EXERCISE MATERIALS:

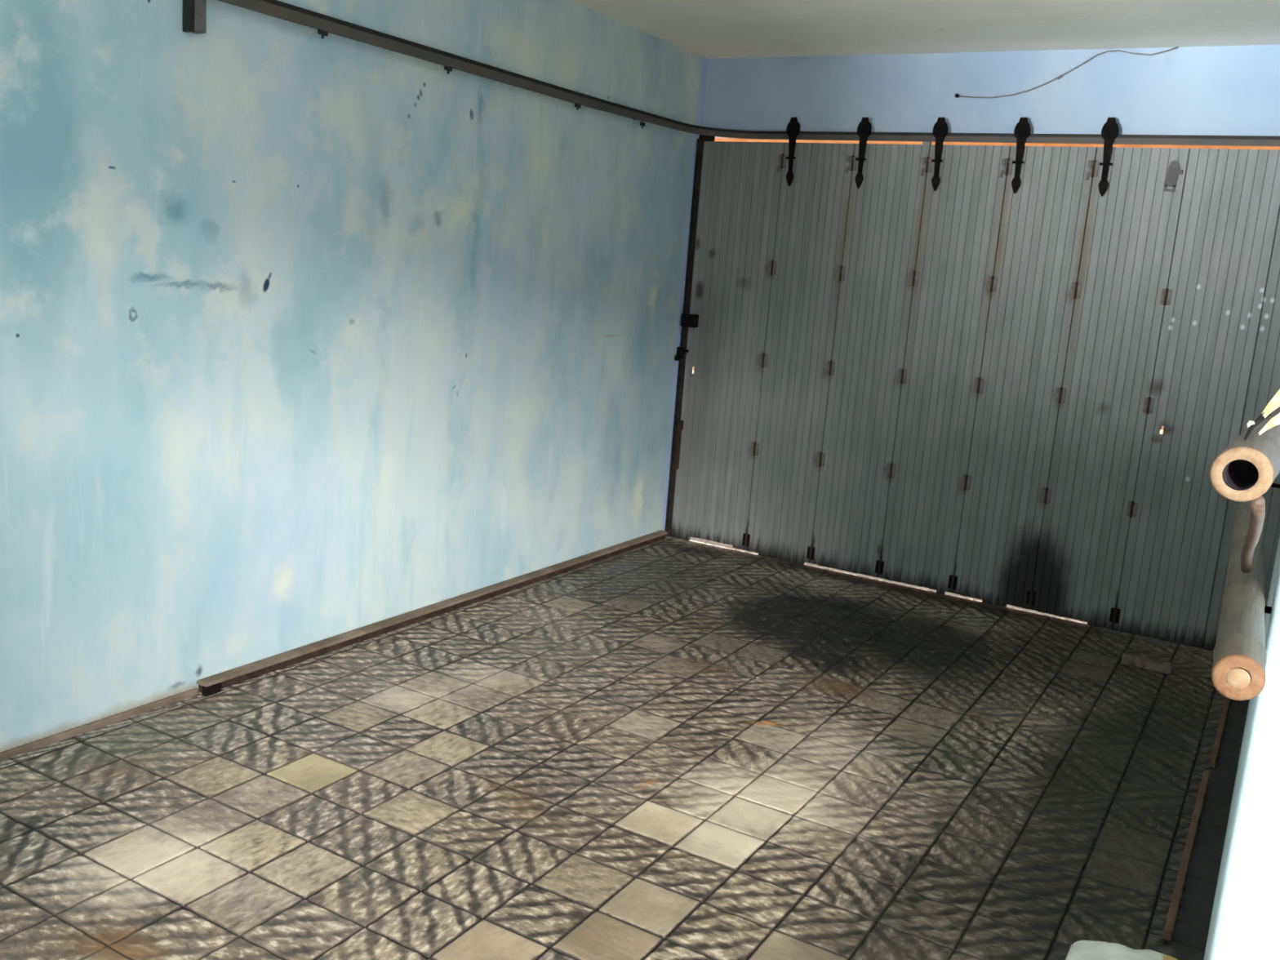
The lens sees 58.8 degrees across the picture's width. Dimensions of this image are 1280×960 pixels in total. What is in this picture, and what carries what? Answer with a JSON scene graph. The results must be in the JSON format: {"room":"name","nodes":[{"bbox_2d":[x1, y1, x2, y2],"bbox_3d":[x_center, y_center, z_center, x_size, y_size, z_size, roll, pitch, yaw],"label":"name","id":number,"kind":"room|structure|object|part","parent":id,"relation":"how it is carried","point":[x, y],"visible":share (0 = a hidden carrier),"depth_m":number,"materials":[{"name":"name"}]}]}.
{"room":"garage","nodes":[
{"label":"garage","id":0,"kind":"room"},
{"bbox_2d":[0,0,707,752],"bbox_3d":[-1.533,-0.592,3.786,0.150,2.819,7.140,11,12,29],"label":"wall","id":1,"kind":"structure","parent":0,"point":[306,338],"depth_m":4.17,"materials":[{"name":"blue paint"}]},
{"bbox_2d":[0,688,197,761],"bbox_3d":[-2.471,0.966,2.477,0.016,0.030,3.575,11,12,29],"label":"baseboard","id":2,"kind":"structure","parent":1,"relation":"attached to","point":[9,753],"depth_m":3.66,"materials":[{"name":"brown wood"}]},
{"bbox_2d":[182,0,1279,146],"bbox_3d":[0.841,-1.513,4.221,3.205,0.315,3.482,11,12,29],"label":"door track","id":3,"kind":"object","parent":1,"relation":"attached to","point":[194,11],"visible":1,"depth_m":5.13,"materials":[{"name":"black metal"}]},
{"bbox_2d":[664,116,1279,650],"bbox_3d":[1.622,-0.601,5.862,3.232,2.453,0.139,11,12,29],"label":"door","id":4,"kind":"structure","parent":3,"relation":"hanging from","point":[961,370],"depth_m":5.81,"materials":[{"name":"metal"}]},
{"bbox_3d":[0.247,-0.738,6.636,0.054,0.080,0.095,11,12,29],"label":"bolt handle","id":5,"kind":"part","parent":4,"relation":"part of","materials":[{"name":"metal"}]},
{"bbox_3d":[0.285,-0.807,6.663,0.090,2.351,0.051,11,12,29],"label":"post","id":6,"kind":"part","parent":4,"relation":"part of","materials":[{"name":"grey metal"}]},
{"bbox_3d":[0.781,-1.736,6.224,0.068,0.090,0.020,9,11,30],"label":"hinge arm","id":7,"kind":"part","parent":4,"relation":"part of"},
{"bbox_3d":[1.123,-1.674,6.029,0.068,0.090,0.020,10,12,29],"label":"hinge arm","id":8,"kind":"part","parent":4,"relation":"part of"},
{"bbox_3d":[1.474,-1.609,5.829,0.068,0.090,0.020,9,11,30],"label":"hinge arm","id":9,"kind":"part","parent":4,"relation":"part of"},
{"bbox_3d":[1.821,-1.546,5.631,0.068,0.090,0.020,10,12,29],"label":"hinge arm","id":10,"kind":"part","parent":4,"relation":"part of"},
{"bbox_3d":[2.170,-1.482,5.432,0.068,0.090,0.020,9,12,29],"label":"hinge arm","id":11,"kind":"part","parent":4,"relation":"part of"},
{"bbox_3d":[2.475,-1.409,5.262,0.064,0.140,0.010,14,14,29],"label":"bracket plate","id":12,"kind":"part","parent":4,"relation":"part of","materials":[{"name":"grey metal"}]},
{"bbox_2d":[0,536,1248,959],"bbox_3d":[0.756,1.245,2.672,5.750,0.121,7.120,11,12,29],"label":"floor","id":13,"kind":"structure","parent":0,"point":[669,748],"depth_m":3.52,"materials":[{"name":"tile"}]},
{"bbox_2d":[196,530,667,696],"bbox_3d":[-0.699,0.531,5.405,0.058,0.046,3.325,11,12,29],"label":"floor guide","id":14,"kind":"object","parent":13,"relation":"on","point":[208,686],"visible":1,"depth_m":4.84,"materials":[{"name":"metal"}]},
{"bbox_2d":[1065,940,1177,959],"bbox_3d":[1.060,1.161,2.514,0.290,0.147,0.620,11,12,29],"label":"plastic sack","id":15,"kind":"object","parent":13,"relation":"on","point":[1081,949],"visible":1,"depth_m":2.65,"materials":[{"name":"white plastic"}]},
{"bbox_2d":[1121,652,1171,674],"bbox_3d":[2.274,0.822,5.096,0.209,0.043,0.074,10,12,26],"label":"wood offcut","id":16,"kind":"object","parent":13,"relation":"on","point":[1127,659],"visible":1,"depth_m":5.08,"materials":[{"name":"wood"}]},
{"bbox_2d":[1162,697,1230,941],"bbox_3d":[2.024,1.010,4.029,0.030,0.032,2.620,11,12,29],"label":"floor guide","id":17,"kind":"object","parent":13,"relation":"on","point":[1175,900],"visible":0.81,"depth_m":3.43,"materials":[{"name":"brown wood"}]},
{"bbox_2d":[569,0,1279,58],"bbox_3d":[0.946,-1.592,2.083,5.750,0.150,7.000,11,12,29],"label":"ceiling","id":18,"kind":"structure","parent":0,"point":[706,28],"depth_m":5.14,"materials":[{"name":"paint"}]},
{"bbox_2d":[702,44,1279,138],"bbox_3d":[2.739,-1.822,5.157,5.750,0.567,0.120,11,12,29],"label":"wall","id":19,"kind":"structure","parent":0,"point":[1217,90],"depth_m":5.62,"materials":[{"name":"blue paint"}]},
{"bbox_2d":[955,46,1177,97],"bbox_3d":[2.031,-1.959,5.474,1.001,0.222,0.026,11,12,29],"label":"wire","id":20,"kind":"object","parent":19,"relation":"attached to","point":[957,95],"visible":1,"depth_m":5.46,"materials":[{"name":"metal"}]},
{"bbox_2d":[1203,535,1279,959],"bbox_3d":[2.139,-0.235,3.408,0.240,2.819,4.100,11,12,29],"label":"wall","id":21,"kind":"structure","parent":0,"point":[1245,922],"depth_m":1.81,"materials":[{"name":"white paint"}]},
{"bbox_2d":[1211,494,1266,700],"bbox_3d":[1.286,0.098,2.396,0.062,0.061,2.308,10,12,27],"label":"pipe","id":22,"kind":"object","parent":21,"relation":"attached to","point":[1239,653],"visible":0.67,"depth_m":1.54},
{"bbox_2d":[1240,495,1265,573],"bbox_3d":[0.864,0.083,1.604,0.021,0.196,0.506,10,12,28],"label":"stick","id":23,"kind":"object","parent":22,"relation":"attached to","point":[1257,506],"visible":0.98,"depth_m":1.52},
{"bbox_2d":[1209,406,1279,501],"bbox_3d":[0.864,-0.048,1.571,0.067,0.066,0.723,11,12,31],"label":"pipe","id":24,"kind":"object","parent":21,"relation":"attached to","point":[1245,470],"visible":0.92,"depth_m":1.28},
{"bbox_2d":[1244,389,1279,439],"bbox_3d":[0.756,-0.091,1.342,0.080,0.095,0.016,3,11,-8],"label":"plastic","id":25,"kind":"object","parent":24,"relation":"on","point":[1274,403],"visible":1,"depth_m":1.34,"materials":[{"name":"white plastic"}]},
{"bbox_2d":[1264,605,1271,613],"bbox_3d":[1.013,0.210,1.879,0.057,0.012,0.012,11,12,29],"label":"peg","id":26,"kind":"object","parent":21,"relation":"attached to","point":[1268,610],"visible":0.23,"depth_m":1.86,"materials":[{"name":"metal"}]},
{"bbox_2d":[1270,483,1279,488],"bbox_3d":[1.782,0.013,3.222,0.113,0.012,0.012,11,12,29],"label":"peg","id":27,"kind":"object","parent":21,"relation":"attached to","point":[1273,485],"visible":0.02,"depth_m":3.21,"materials":[{"name":"metal"}]},
{"label":"outside","id":28,"kind":"structure","parent":0,"visible":0},
{"bbox_2d":[692,366,1164,434],"bbox_3d":[4.767,-0.666,14.670,40.000,0.190,17.880,11,12,29],"label":"ground","id":29,"kind":"structure","parent":28,"point":[1162,427],"depth_m":15.04,"materials":[{"name":"white"}]},
{"bbox_2d":[714,137,1279,150],"bbox_3d":[7.626,-4.794,18.346,40.000,7.050,0.300,11,12,29],"label":"wall","id":30,"kind":"structure","parent":29,"relation":"on","point":[1275,148],"depth_m":18.79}
]}

WHAT YOU NEED TO DO: Answer with the count alone: how many lines in the data above have "guide" in them?

TASK SOLUTION: 2